## YOUR GOAL
Nothing below is to be printed except the lines between the line holding "ggplot ( data" and the line holding "moves to the", inclusive, each exactly as it appears.

↓

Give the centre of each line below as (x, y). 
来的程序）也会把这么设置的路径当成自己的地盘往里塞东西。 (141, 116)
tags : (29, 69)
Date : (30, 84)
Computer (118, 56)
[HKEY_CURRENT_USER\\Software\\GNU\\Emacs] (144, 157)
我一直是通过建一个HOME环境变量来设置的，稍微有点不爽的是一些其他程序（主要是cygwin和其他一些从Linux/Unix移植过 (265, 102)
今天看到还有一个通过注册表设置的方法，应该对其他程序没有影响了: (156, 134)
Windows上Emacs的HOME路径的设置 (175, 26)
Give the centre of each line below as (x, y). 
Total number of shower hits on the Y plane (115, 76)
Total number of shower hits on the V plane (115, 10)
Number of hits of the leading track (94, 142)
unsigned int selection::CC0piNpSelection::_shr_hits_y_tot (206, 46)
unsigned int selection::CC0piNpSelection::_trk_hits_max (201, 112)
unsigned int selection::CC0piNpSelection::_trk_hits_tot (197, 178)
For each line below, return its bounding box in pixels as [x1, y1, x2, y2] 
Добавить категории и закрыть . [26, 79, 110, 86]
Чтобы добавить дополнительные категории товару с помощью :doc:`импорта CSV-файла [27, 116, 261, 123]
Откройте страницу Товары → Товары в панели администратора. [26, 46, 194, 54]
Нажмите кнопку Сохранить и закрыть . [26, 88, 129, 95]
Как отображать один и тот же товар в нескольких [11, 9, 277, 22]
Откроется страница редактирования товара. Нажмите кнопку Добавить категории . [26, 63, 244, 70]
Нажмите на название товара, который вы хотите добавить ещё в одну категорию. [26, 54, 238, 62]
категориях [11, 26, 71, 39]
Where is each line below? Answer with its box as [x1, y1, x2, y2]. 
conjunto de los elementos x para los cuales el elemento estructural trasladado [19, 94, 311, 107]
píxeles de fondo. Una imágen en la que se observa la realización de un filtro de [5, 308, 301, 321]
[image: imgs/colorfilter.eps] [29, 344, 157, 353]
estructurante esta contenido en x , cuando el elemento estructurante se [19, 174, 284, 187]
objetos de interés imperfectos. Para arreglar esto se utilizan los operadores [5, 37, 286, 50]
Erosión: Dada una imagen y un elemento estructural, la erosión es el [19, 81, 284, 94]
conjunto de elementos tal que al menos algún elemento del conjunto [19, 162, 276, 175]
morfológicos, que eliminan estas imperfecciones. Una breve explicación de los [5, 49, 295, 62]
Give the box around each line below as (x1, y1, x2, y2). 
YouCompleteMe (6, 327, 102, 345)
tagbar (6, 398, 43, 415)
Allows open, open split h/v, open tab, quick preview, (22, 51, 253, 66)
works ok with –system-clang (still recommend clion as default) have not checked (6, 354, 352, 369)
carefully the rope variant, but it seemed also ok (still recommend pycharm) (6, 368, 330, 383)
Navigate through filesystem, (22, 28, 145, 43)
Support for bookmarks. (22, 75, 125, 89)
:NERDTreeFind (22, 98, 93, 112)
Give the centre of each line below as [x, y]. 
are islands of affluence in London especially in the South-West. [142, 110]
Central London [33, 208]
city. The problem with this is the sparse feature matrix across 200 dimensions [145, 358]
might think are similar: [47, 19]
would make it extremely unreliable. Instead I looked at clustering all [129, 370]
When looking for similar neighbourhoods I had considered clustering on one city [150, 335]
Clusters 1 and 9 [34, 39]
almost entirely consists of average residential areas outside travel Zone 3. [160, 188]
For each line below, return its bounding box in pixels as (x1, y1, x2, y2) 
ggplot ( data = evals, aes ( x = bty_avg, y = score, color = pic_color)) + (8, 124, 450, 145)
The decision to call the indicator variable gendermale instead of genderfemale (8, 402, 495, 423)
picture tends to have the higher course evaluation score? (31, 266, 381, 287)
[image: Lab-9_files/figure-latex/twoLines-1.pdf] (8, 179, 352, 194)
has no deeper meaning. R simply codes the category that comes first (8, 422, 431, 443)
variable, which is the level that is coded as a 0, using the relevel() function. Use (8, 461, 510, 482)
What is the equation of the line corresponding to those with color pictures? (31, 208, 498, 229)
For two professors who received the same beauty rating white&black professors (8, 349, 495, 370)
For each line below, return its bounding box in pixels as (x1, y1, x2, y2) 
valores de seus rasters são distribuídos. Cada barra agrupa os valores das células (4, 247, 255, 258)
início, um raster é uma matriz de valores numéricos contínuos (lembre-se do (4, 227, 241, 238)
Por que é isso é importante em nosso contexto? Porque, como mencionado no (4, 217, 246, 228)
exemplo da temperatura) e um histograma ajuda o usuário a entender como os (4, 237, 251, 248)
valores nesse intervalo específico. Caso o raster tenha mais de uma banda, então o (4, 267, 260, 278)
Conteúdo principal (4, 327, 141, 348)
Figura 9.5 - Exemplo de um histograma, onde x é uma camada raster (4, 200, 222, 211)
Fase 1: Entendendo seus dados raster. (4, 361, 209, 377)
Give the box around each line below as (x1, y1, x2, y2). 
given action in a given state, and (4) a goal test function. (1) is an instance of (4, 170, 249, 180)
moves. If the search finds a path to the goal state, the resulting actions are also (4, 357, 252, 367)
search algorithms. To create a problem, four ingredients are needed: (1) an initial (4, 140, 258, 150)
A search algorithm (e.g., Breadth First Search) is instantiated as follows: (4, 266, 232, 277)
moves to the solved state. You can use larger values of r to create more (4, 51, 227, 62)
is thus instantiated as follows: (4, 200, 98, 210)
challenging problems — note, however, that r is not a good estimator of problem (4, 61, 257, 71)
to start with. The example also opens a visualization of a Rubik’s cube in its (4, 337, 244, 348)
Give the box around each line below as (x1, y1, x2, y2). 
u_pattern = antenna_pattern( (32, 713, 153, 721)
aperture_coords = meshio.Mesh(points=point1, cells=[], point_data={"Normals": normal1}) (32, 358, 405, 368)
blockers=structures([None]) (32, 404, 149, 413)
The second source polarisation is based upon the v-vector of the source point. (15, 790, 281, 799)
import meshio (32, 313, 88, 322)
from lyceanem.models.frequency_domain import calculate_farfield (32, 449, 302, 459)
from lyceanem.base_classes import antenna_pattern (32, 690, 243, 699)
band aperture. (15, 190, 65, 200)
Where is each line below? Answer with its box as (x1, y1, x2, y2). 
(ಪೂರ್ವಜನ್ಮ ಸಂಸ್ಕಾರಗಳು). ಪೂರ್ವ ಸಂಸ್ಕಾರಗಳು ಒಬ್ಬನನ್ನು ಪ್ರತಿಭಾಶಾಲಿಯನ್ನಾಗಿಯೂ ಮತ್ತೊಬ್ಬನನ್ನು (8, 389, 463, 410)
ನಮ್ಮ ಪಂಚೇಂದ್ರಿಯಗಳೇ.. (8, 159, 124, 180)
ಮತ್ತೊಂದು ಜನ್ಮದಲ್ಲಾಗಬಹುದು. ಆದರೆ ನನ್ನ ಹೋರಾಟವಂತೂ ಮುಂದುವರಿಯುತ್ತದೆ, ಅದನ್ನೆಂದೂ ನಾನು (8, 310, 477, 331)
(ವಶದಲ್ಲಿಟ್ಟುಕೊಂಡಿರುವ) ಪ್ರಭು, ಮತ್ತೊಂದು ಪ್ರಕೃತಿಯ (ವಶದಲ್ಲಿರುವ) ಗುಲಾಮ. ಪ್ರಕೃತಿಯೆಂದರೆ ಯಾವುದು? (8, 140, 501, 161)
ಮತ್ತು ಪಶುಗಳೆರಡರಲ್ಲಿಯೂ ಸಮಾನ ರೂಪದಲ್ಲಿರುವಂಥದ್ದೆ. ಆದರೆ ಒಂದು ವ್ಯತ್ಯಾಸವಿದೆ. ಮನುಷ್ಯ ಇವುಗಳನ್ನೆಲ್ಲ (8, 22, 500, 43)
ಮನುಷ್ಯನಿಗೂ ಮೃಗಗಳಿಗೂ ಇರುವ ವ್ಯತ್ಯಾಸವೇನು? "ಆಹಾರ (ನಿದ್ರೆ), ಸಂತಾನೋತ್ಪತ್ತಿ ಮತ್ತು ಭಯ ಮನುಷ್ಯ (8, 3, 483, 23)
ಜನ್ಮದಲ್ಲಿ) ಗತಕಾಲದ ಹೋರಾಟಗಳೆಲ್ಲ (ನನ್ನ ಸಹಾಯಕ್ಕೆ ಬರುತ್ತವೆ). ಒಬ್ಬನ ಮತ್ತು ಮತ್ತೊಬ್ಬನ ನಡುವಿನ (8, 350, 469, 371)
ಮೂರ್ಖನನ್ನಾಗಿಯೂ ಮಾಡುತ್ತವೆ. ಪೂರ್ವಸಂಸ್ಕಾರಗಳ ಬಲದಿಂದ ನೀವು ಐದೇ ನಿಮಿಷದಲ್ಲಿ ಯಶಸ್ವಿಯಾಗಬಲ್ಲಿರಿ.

↑

## RESPONSE BOX
ggplot ( data = evals, aes ( x = bty_avg, y = score, color = pic_color)) + (8, 124, 450, 145)
The decision to call the indicator variable gendermale instead of genderfemale (8, 402, 495, 423)
picture tends to have the higher course evaluation score? (31, 266, 381, 287)
[image: Lab-9_files/figure-latex/twoLines-1.pdf] (8, 179, 352, 194)
has no deeper meaning. R simply codes the category that comes first (8, 422, 431, 443)
variable, which is the level that is coded as a 0, using the relevel() function. Use (8, 461, 510, 482)
What is the equation of the line corresponding to those with color pictures? (31, 208, 498, 229)
For two professors who received the same beauty rating white&black professors (8, 349, 495, 370)
For each line below, return its bounding box in pixels as (x1, y1, x2, y2) 
valores de seus rasters são distribuídos. Cada barra agrupa os valores das células (4, 247, 255, 258)
início, um raster é uma matriz de valores numéricos contínuos (lembre-se do (4, 227, 241, 238)
Por que é isso é importante em nosso contexto? Porque, como mencionado no (4, 217, 246, 228)
exemplo da temperatura) e um histograma ajuda o usuário a entender como os (4, 237, 251, 248)
valores nesse intervalo específico. Caso o raster tenha mais de uma banda, então o (4, 267, 260, 278)
Conteúdo principal (4, 327, 141, 348)
Figura 9.5 - Exemplo de um histograma, onde x é uma camada raster (4, 200, 222, 211)
Fase 1: Entendendo seus dados raster. (4, 361, 209, 377)
Give the box around each line below as (x1, y1, x2, y2). 
given action in a given state, and (4) a goal test function. (1) is an instance of (4, 170, 249, 180)
moves. If the search finds a path to the goal state, the resulting actions are also (4, 357, 252, 367)
search algorithms. To create a problem, four ingredients are needed: (1) an initial (4, 140, 258, 150)
A search algorithm (e.g., Breadth First Search) is instantiated as follows: (4, 266, 232, 277)
moves to the solved state. You can use larger values of r to create more (4, 51, 227, 62)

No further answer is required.